Project work

Peer review of code

Class date: April 9, 2024

Plan: You’ll walk through your code so far step by step and demonstrate to another team that all steps are accurate.

Process:

One team will talk through each section of code in their project so far and explain how they checked the accuracy of those steps.
The other team will listen, ask questions, and provide suggestions. The listening team members should keep in mind the following characteristics from the Code quality and documentation section of the project rubric:
- Are functions used effectively to reduce code duplication?
- Do functions do a single small task?
- Are loops/purrr used appropriately to handle repeated tasks?
- Is their clear documentation in the text before and after code chunks of what is happening in each code chunk?
- Are code comments used to add clarity inside code chunks?
- When using a clean dataset for modeling and/or visualization, is it clear what the cases represent and what portion (possibly a subset) of the data is being used?
Take notes on what you learn from peer feedback on your code and what you learn from observing your peer’s code. This will be part of the reflection for Skills Session 2.
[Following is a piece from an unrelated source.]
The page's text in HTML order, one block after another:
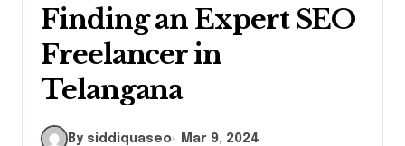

Class date: April 11, 2024

Plan: We’ll look at some materials to provide inspiration and guidance for your projects.

Section 4.2.1 Guidelines for good plots presents 6 guidelines for creating great plots:

Although it’s not explicitly stated, an overarching theme is to facilitate comparisons.

When you present your visualizations, what aspects is the viewer drawn to, and what do they want to compare?
Make it as easy as possible to compare those things.

Example: grid of scatterplots

Scatterplot grids are considered in Guideline 5: Consider using small multiples.
What if the viewer ultimately wants to focus on the slope and the strength of the correlation?
- Then it might be more effective to summarize each scatter plot with the correlation coefficient, slope estimate, and slope confidence interval.
- geom_point(), geom_linerange()/geom_errorbar() would be effective here.

Exercise: If your digital deliverable (whether blog post or Shiny app) could only show 3 visuals, what would they be? Why?

Let’s take a moment to explore The Pudding’s 30 Years of American Anxieties.

In what ways do these letters reveal essential context that would never be found in a dataset?
What hidden context can you imagine for your dataset?
- What additional information could accompany your dataset to provide a more full picture of the lived experiences of all those who may have been connected to the data?
- Who collected this data? Why? What might have been their agenda?
- How might the agendas of the data collectors affected what data are available? In terms of:
  - What cases are present in and absent from the data?
  - What variables are available and in what format (e.g., categories)?
- Think about the labor involved in collecting your data. Whose labor is most visible and applauded? Whose labor is invisible?